American film director (1891–1971)

Burton Fred Gillett (October 15, 1891 – December 28, 1971) was an American director of animated films. He is particularly noted for his direction of early Mickey Mouse and Silly Symphony cartoons for Walt Disney Productions.

After a couple jobs as a newspaper cartoonist, Gillett entered the animated cartoon industry during its early beginnings in New York. He animated popular characters like Mutt and Jeff, Koko the Clown, Krazy Kat, and Felix the Cat with a variety of pioneer cartoonists. At one point he briefly ran his own studio, Associated Animators. Gillett moved to Los Angeles was recruited as an animator at Disney, eventually being promoted to layout artist and after as one of Disney's first dedicated directors.

Gillett was offered a job at The Van Beuren Corporation to supervise the entire operation of its cartoon facility and upgrade its output to compete with Disney. This stint came with multiple production issues from Gillett's alleged arrogance and erratic direction methods, which brought on some of the earliest union activity in the animation industry until the studio closed in 1936. After another directorial stint at Disney, among a couple other short jobs, Gillett left the animation industry in 1939.

Gillett's most famous contributions to animation were for Disney, particularly on the 1932 short film Flowers and Trees and the 1933 short film Three Little Pigs.
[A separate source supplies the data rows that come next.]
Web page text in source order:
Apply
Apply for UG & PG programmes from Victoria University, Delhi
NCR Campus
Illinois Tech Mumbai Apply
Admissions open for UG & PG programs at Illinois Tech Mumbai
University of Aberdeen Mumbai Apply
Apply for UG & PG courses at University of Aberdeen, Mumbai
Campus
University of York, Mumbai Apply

Both films won the Academy Award for Best Animated Short Film and were selected for inclusion in the National Film Registry.

==Early life==
Born in Elmira, New York to Lewis Martin Gillett and Fra McClure, Gillett moved to Pennsylvania during his high school years, where his early artistic contributions included multiple issues in the amateur artists page of Judge magazine, one of which won him a prize in a drawing contest. Subsequently, Gillett traveled to New York to study at the Art Students League. The 1910 U.S. Census lists him as living in both Connellsville, Pennsylvania and New York City, working as a cashier for a lumber company.

==Career==

=== Early career ===
Burt Gillett started his creative career contributing cartoons to The Connellsville News, then became the head of the Newburgh Daily News' art department in 1912. Gillett moved careers from newspaper cartooning to animation in 1918 when he was employed by the International Film Service, an early animation studio under the ownership of William Randolph Hearst and the supervision of Gregory La Cava. The studio had been formed in 1915 and first employed experienced animators Frank Moser and William Nolan. By July of the same year, the studio shut down, and Gillett relocated to The Mutt and Jeff Film Company, headed by Charles Bowers, with animation veteran Raoul Barré joining soon after, causing the studio to be renamed Barré-Bowers. Gillett had been hired among a group of notable co-workers like Jack King, Izzy Klein, Walter Lantz, Ben Sharpsteen and Vernon Stallings. He switched between these two jobs in brief periods, working at Hearst's reopened studio in 1919 and moving back to the old Barré-Bowers studio in 1921 after IFS shut its doors. Barré-Bowers studio was renamed Jefferson Film Corporation, supervised by Dick Friel, then Gillett briefly assumed directorial duties before the studio shuttered in 1922.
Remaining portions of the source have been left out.